Ahhh, yes…well, of course…the mothers and grandmothers were not present because they are not considered to be artists. Their weaving, their beading, their basket making, their knitting, their sewing, their “handicrafts” did not belong on display at the Guggenheim or the MoMA. Their art was too intimate, too private, too familial to be celebrated and showcased alongside the “genius” works of Pablo Picasso, Marina Ambromovich, Andy Warhol and the rest. Family does not belong in art museums because “famous artists” are not seen as fathers and mothers, daughters and sons, grandparents and grandchildren. They are simply “artists”. They are individuals whose connection to their family, lineage, and ancestors supposedly plays no part in their artistic expression.


I often think about the fashion industry and the famous designers who are heralded as some of the most provocative and revolutionary artists of their time. I think about the clothing that they create every “season” that will be worn by a highly exclusive (read: wealthy) group of individuals at a single high-profile event such as a gala, a ball, a luncheon or a dinner. I think about the highly underpaid women that these designers hire (who are most likely undocumented migrant workers or sweatshop laborers on the other side of the globe) to bring their “artistic visions” to life. I think about how this wildly expensive item of clothing will likely never leave the person’s closet again until it gets auctioned off at some celebrity charity event in order to make space for next season’s latest must-have trend from the next “hottest” designer.

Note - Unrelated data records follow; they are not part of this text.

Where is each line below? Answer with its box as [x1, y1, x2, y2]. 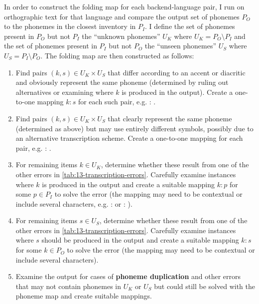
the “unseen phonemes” [144, 40, 217, 51]
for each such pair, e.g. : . [78, 96, 156, 107]
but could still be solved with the [154, 281, 255, 291]
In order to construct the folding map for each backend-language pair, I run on [4, 1, 245, 11]
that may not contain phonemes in [15, 281, 122, 291]
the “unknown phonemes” [82, 30, 160, 41]
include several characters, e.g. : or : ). [15, 198, 132, 209]
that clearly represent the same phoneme [108, 113, 232, 123]
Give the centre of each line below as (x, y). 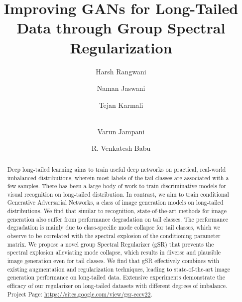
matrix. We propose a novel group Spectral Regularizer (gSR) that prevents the (111, 244)
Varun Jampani (121, 131)
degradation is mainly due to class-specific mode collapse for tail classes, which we (114, 227)
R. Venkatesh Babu (121, 148)
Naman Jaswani (121, 88)
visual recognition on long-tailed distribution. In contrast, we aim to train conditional (118, 194)
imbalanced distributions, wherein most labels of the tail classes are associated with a (118, 177)
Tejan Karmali (121, 105)
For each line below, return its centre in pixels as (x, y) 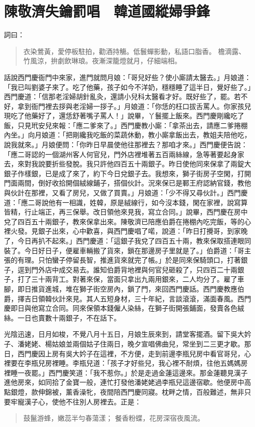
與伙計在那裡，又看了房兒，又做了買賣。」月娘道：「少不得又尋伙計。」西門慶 (126, 193)
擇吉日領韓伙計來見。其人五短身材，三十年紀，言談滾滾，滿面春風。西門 (134, 298)
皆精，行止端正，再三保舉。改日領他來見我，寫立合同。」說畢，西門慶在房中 (126, 212)
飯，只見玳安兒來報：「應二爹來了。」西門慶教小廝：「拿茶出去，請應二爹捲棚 (126, 125)
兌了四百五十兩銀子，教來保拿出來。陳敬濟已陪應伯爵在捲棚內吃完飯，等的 (124, 221)
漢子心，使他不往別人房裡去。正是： (83, 401)
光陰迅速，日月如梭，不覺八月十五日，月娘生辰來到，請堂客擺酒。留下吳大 (124, 334)
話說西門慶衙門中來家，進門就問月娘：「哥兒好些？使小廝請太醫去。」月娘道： (127, 77)
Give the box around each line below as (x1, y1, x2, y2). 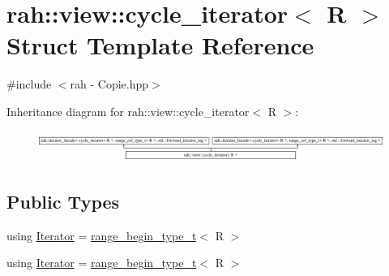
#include (6, 75, 52, 93)
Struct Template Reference (6, 28, 314, 62)
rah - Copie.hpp (70, 75, 149, 93)
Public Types (6, 188, 120, 213)
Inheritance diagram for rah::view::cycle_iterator (6, 102, 250, 119)
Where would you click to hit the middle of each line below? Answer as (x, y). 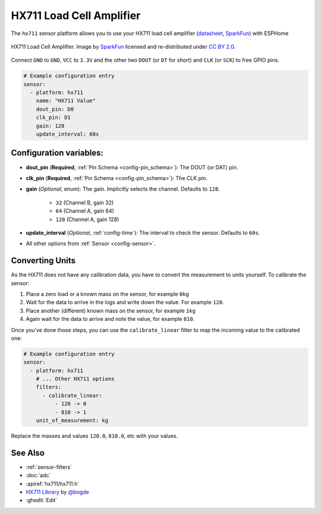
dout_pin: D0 (55, 109)
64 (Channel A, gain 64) (85, 211)
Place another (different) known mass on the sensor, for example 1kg (111, 310)
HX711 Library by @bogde (57, 492)
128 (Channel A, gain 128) (87, 219)
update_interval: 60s (67, 134)
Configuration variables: (57, 153)
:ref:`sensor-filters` (49, 467)
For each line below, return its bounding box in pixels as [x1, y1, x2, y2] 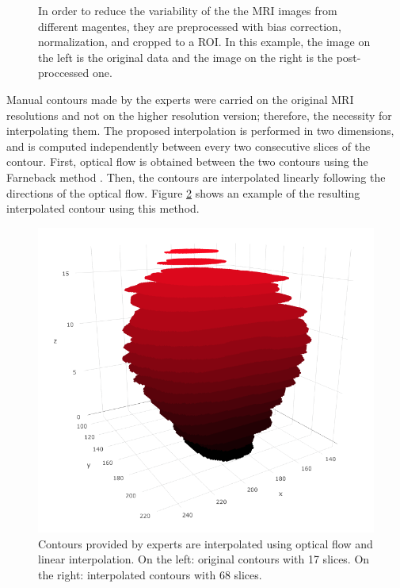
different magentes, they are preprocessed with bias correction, [38, 17, 341, 34]
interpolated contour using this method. [6, 200, 200, 217]
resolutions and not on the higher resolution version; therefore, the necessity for [6, 106, 392, 123]
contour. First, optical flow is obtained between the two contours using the [6, 153, 368, 170]
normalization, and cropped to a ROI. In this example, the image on [38, 33, 371, 50]
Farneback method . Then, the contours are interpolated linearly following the [6, 168, 386, 185]
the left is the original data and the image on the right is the [38, 48, 333, 65]
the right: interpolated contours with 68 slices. [38, 566, 262, 582]
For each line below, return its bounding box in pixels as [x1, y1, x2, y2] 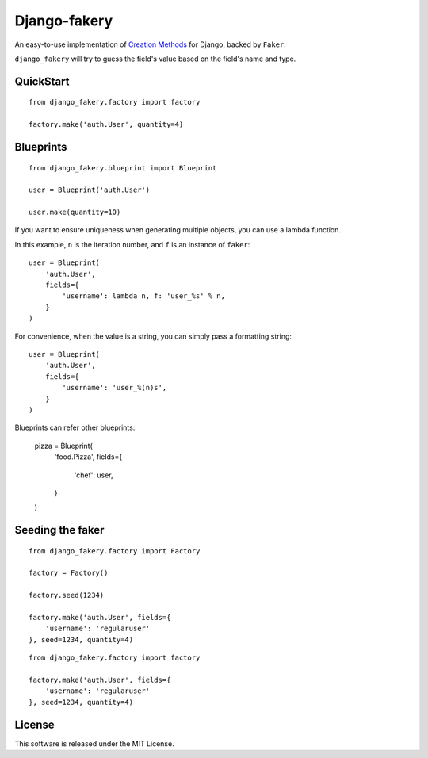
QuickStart [14, 75, 71, 88]
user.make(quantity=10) [29, 208, 121, 217]
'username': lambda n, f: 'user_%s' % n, [62, 292, 226, 301]
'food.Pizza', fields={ [54, 452, 123, 461]
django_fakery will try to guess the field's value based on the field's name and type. [14, 54, 296, 63]
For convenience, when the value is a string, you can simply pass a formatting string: [14, 331, 292, 341]
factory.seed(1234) [29, 591, 105, 600]
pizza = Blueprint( [34, 441, 93, 450]

Now, I think about a mother or a grandmother who spends hours and hours and days and, potentially, weeks or months hand-stitching a dress, hand-knitting a sweater, hand-beading a necklace, hand-crafting a blanket, or hand-weaving a basket or a medicine bag for someone in her family/community. I think about the fact that this work of wearable art is crafted with the loving intention to last long enough that it could hopefully be passed down through the generations. I think about the strength, the durability, the resilience, the power that this work of art carries. I think about the familial and communal representation and pride that this work of art embodies.

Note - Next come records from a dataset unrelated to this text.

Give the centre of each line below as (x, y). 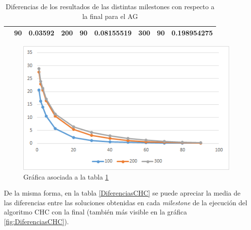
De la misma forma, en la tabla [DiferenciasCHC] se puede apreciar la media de (122, 193)
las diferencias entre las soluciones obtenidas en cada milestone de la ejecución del (126, 202)
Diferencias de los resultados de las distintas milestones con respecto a (110, 6)
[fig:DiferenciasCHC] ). (36, 221)
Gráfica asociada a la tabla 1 (66, 176)
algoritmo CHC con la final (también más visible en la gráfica (96, 212)
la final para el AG (110, 16)
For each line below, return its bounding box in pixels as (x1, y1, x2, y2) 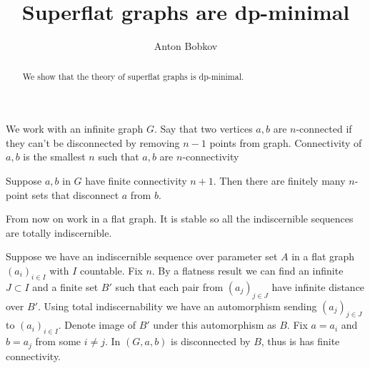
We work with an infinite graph (6, 121, 144, 136)
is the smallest (23, 149, 86, 164)
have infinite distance (271, 279, 365, 294)
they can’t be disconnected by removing (6, 135, 180, 150)
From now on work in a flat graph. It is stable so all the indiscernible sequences (6, 211, 354, 226)
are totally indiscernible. (6, 225, 112, 240)
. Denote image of (58, 317, 136, 332)
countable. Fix (80, 262, 143, 277)
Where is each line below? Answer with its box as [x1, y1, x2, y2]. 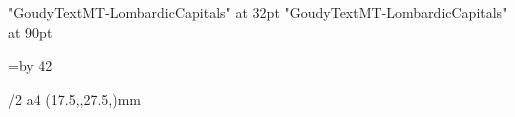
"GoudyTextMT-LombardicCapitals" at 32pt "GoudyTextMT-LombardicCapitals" [8, 2, 508, 22]
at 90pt [8, 21, 53, 42]
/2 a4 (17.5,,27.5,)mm [8, 88, 141, 109]
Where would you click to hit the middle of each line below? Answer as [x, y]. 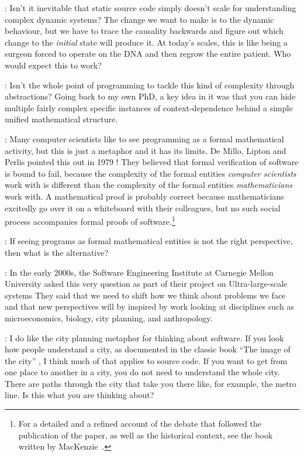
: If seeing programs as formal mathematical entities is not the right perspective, [149, 241]
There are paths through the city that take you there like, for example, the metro [151, 383]
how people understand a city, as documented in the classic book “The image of [148, 349]
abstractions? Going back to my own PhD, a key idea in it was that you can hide [150, 96]
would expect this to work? [53, 65]
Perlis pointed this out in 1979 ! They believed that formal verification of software [152, 162]
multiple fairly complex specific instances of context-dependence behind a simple [149, 107]
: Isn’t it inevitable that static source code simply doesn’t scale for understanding [151, 8]

I think about how many people come to the jungle and buy jewelry, medicine bags, hammocks, and baskets from the indigenous women of the territories. I think about how much time it takes for these indigenous women to weave their art, how many generations of women are working through their hands, how much quiet, concentration, and prayers are infused into the women’s work. I think about how little money the women ask for their art. I think about the people who buy the women’s art and then return to the United States, Europe, or, even, other parts of Colombia and sell the women’s work for an obscene amount of money BECAUSE THEY KNOW HOW MUCH THE WOMEN’S WORK IS ACTUALLY WORTH. I think about the fact that the indigenous women will never see even a small fraction of that subsequent profit off of their own labor, their own lineage, and their own god-given creative expression. I think about the disrespect that these people show to the women of the jungle. I think about the very clear lack of relationship that they have (or rather have not) developed with these women. I think about the tokenism and virtue signaling that these people participate in by pretending that they are “helping” these indigenous women while simultaneously refusing to participate in an equitable and honest business in collaboration with them.

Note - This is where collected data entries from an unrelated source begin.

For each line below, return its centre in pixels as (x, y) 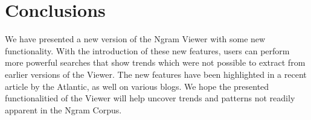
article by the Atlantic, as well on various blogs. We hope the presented (137, 86)
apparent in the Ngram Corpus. (63, 109)
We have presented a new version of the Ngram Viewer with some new (135, 39)
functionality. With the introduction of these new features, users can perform (147, 50)
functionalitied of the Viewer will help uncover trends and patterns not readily (150, 98)
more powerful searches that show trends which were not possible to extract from (155, 62)
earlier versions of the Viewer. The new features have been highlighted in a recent (156, 74)
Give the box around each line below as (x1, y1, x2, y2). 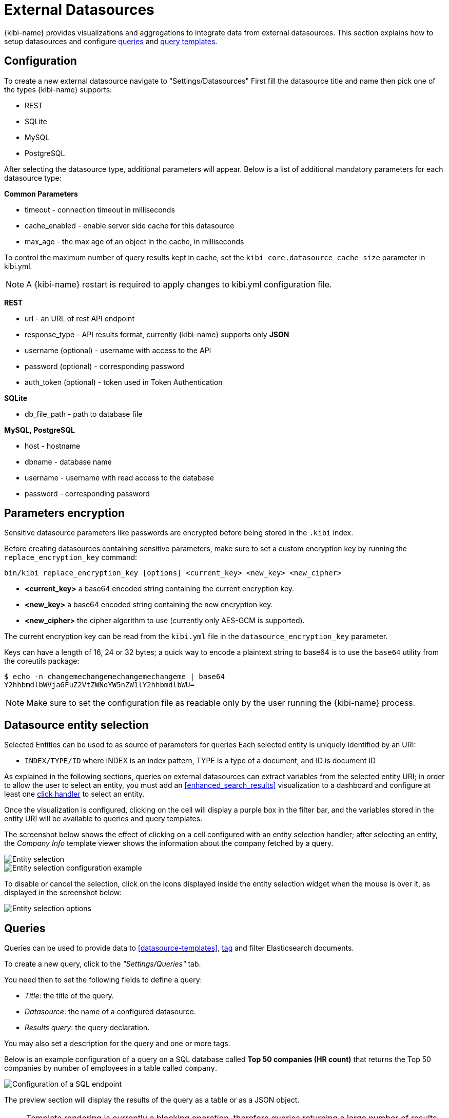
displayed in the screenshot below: (4, 888, 122, 897)
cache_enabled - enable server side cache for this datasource (25, 221, 235, 230)
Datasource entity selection (4, 718, 149, 731)
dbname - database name (25, 457, 112, 466)
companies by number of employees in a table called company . (4, 1064, 217, 1073)
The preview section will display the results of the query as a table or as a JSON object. (4, 1095, 300, 1105)
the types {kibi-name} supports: (4, 85, 112, 94)
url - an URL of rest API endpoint (25, 314, 134, 323)
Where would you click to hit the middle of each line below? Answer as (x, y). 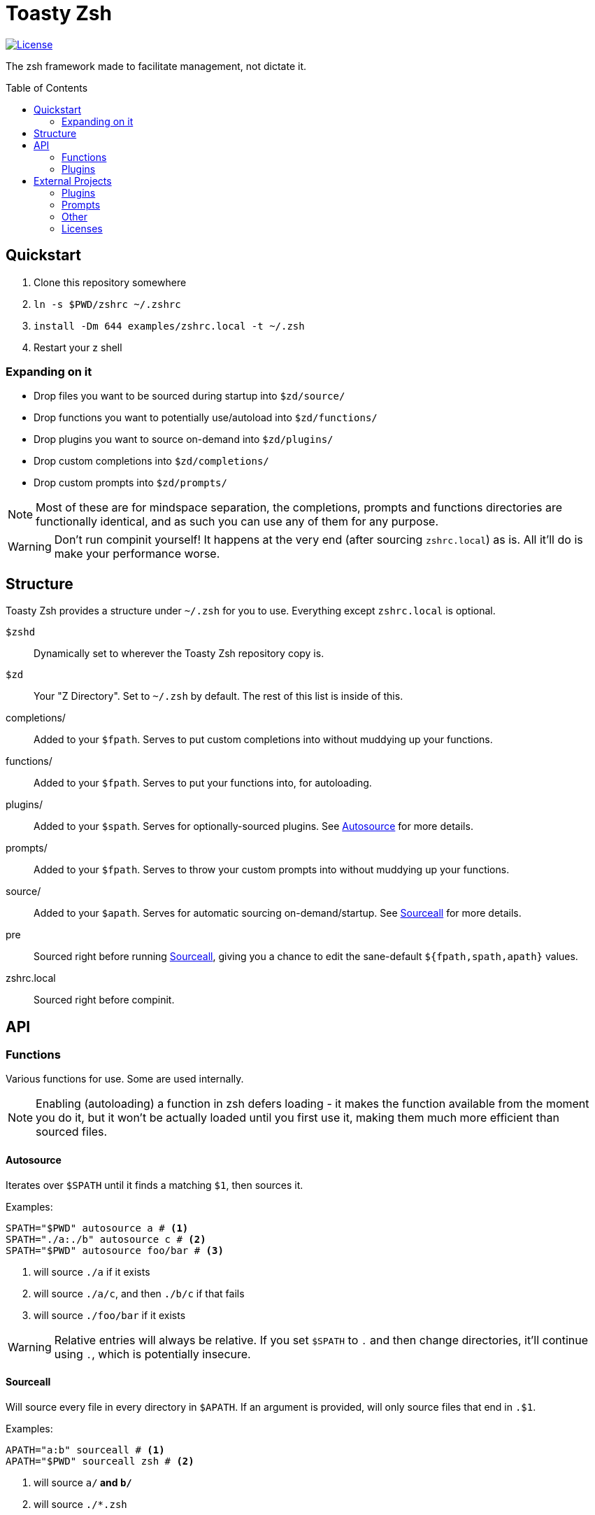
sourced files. (72, 1132)
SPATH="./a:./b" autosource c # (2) (106, 1239)
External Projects (73, 181)
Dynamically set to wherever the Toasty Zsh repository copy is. (179, 654)
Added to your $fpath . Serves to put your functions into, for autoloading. (203, 783)
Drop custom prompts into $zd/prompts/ (130, 483)
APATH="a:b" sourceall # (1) (85, 1450)
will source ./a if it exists (92, 1271)
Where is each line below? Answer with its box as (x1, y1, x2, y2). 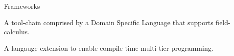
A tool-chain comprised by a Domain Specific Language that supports (4, 17, 213, 27)
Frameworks (4, 1, 40, 11)
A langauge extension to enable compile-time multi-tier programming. (4, 42, 213, 53)
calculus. (4, 27, 30, 37)
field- (215, 17, 231, 27)
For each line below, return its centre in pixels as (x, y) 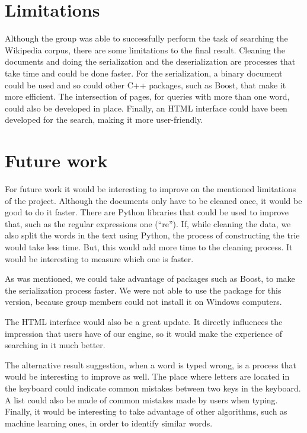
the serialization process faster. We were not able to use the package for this (143, 290)
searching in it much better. (55, 345)
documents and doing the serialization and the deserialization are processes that (150, 61)
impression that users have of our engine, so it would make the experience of (143, 333)
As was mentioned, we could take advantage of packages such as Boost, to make (150, 278)
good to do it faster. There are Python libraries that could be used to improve (147, 212)
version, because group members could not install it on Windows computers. (143, 302)
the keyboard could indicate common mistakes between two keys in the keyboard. (153, 388)
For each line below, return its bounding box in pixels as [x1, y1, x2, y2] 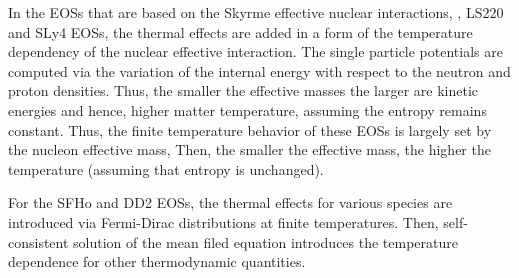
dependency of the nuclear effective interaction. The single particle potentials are [8, 41, 503, 62]
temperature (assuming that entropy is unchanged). [8, 158, 324, 179]
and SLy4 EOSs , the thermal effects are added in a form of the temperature [8, 21, 473, 42]
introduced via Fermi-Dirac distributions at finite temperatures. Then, [8, 211, 439, 232]
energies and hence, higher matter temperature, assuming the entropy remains [8, 99, 487, 120]
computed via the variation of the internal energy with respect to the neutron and [8, 60, 511, 81]
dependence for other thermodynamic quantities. [8, 251, 306, 272]
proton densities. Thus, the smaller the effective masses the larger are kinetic [8, 80, 479, 101]
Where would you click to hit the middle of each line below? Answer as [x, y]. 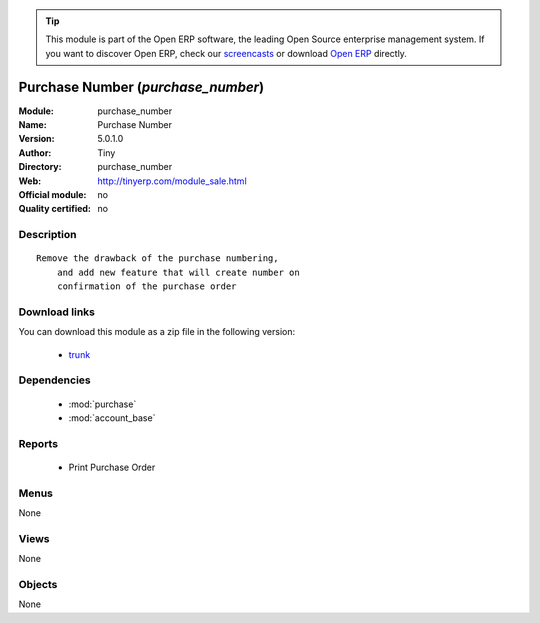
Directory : [40, 167]
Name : [32, 125]
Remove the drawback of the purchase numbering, [157, 258]
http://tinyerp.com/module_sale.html [172, 181]
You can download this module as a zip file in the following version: [157, 332]
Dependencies [55, 380]
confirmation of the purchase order [146, 286]
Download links [56, 312]

More than anything, however, I think about how profoundly sad it is that these people have, at some point in their own lineage, lost their value of and respect for women’s artistic care work. THAT, above all, is the greatest tragedy. For the way in which someone degrades and disrespects one woman’s work is the same way in which they also degrade and disrespect the work of all women. Therefore, how would it be possible for me to expect them to see the value of the indigenous women’s work if they cannot even value the work of the women in their own families, their own lineages, and their own communities?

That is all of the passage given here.